» Task details
Go through the data and copy every line exactly, but not the images.

» Input
════════════════════
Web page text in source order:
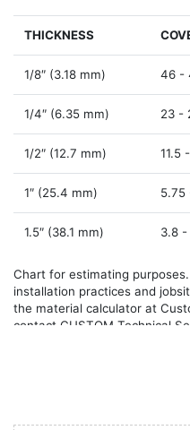
THICKNESS
1/8″ (3.18 mm) 46 -­
1/4″ (6.35 mm) 23 -­
1/2″ (12.7 mm) 11.5
1″ (25.4 mm) 5.75
1.5″ (38.1 mm) 3.8 -­
Chart for estimating
installation practices and
the material calculator at
contact CUSTOM Technical
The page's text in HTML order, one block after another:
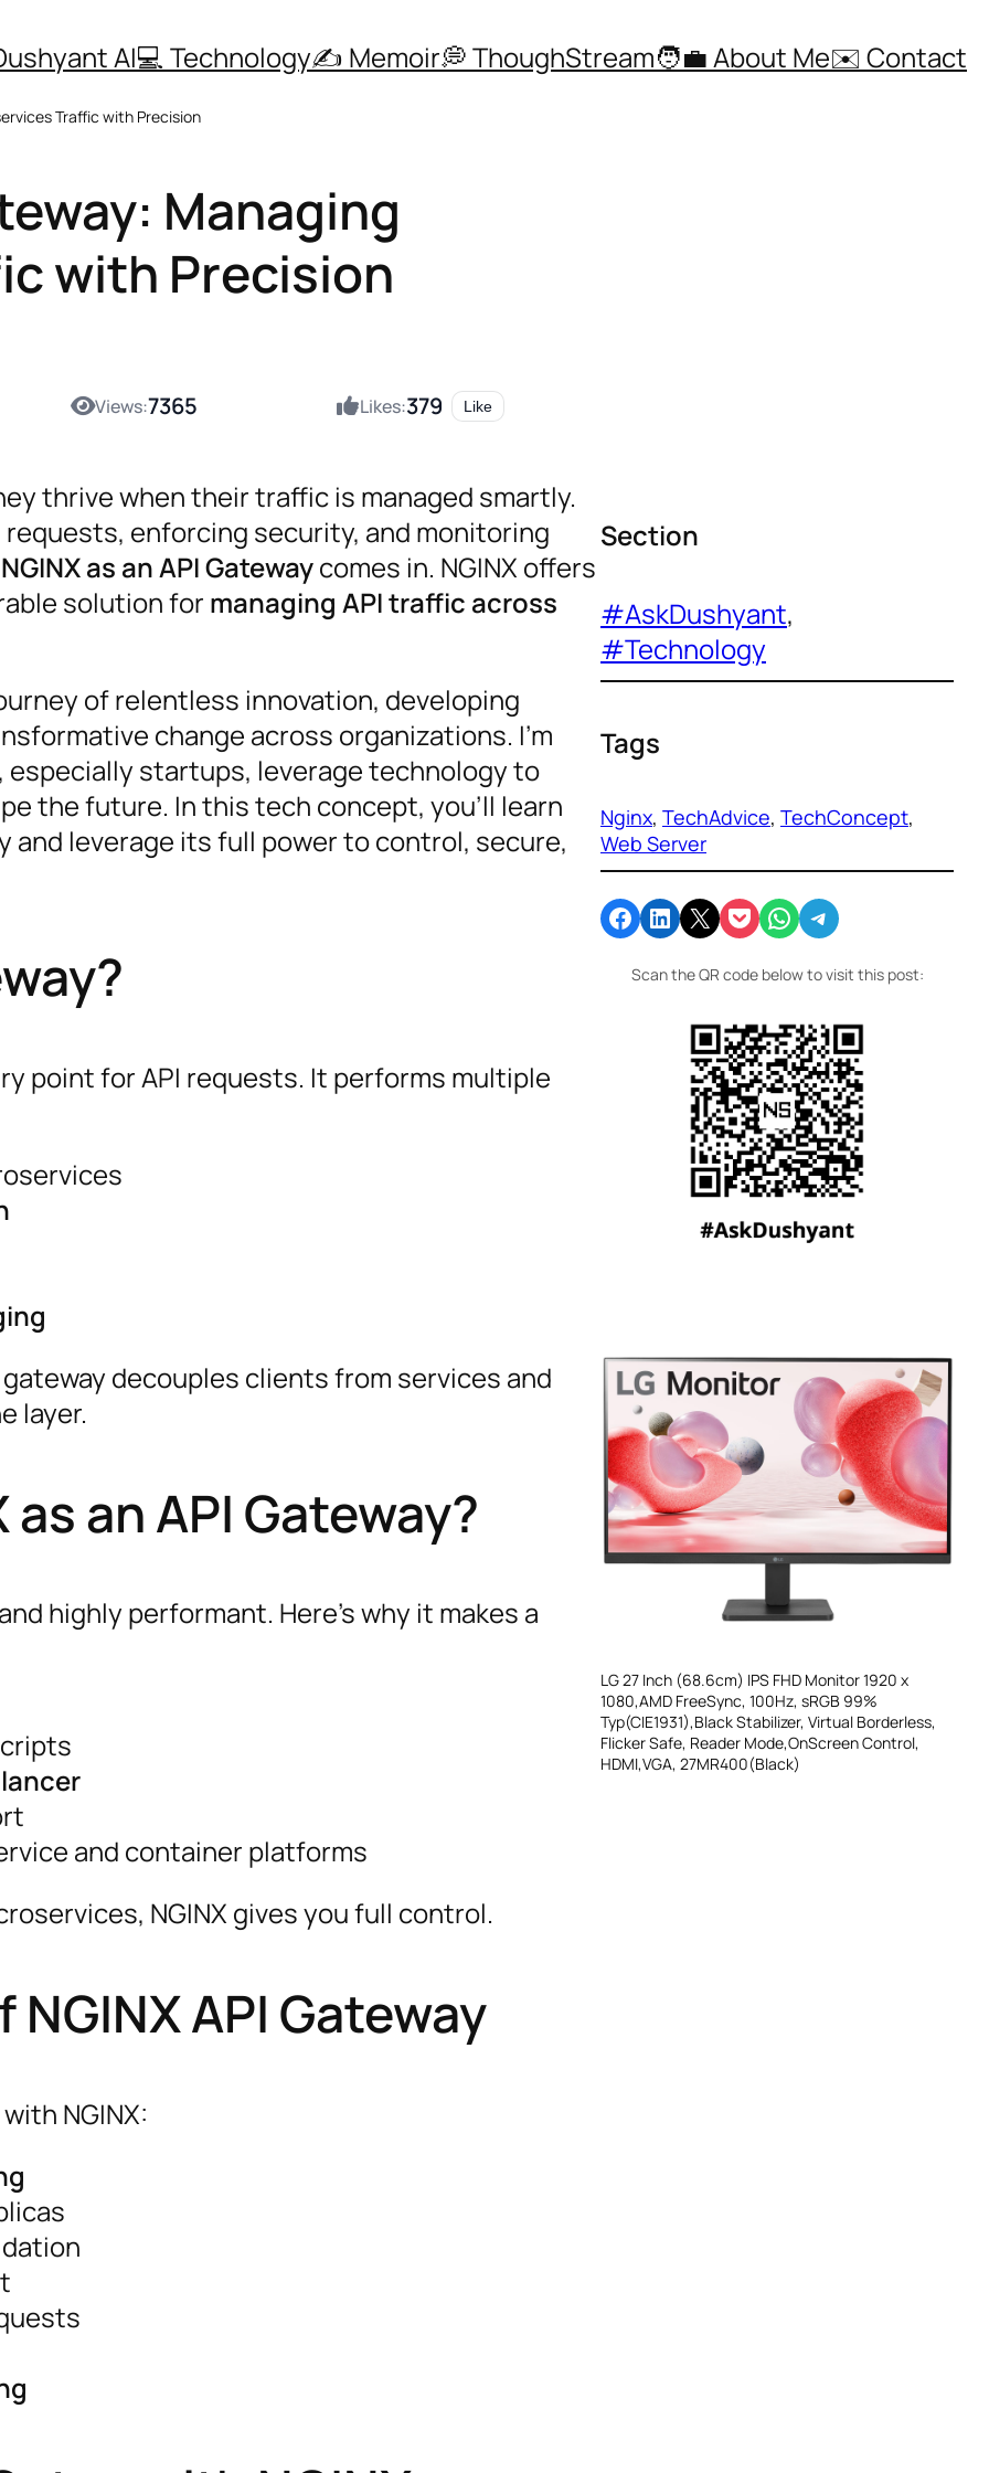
════════════════════
» Answer below
Web page text in source order:
THICKNESS
1/8″ (3.18 mm) 46 -­
1/4″ (6.35 mm) 23 -­
1/2″ (12.7 mm) 11.5
1″ (25.4 mm) 5.75
1.5″ (38.1 mm) 3.8 -­
Chart for estimating
installation practices and
the material calculator at
contact CUSTOM Technical
The page's text in HTML order, one block after another:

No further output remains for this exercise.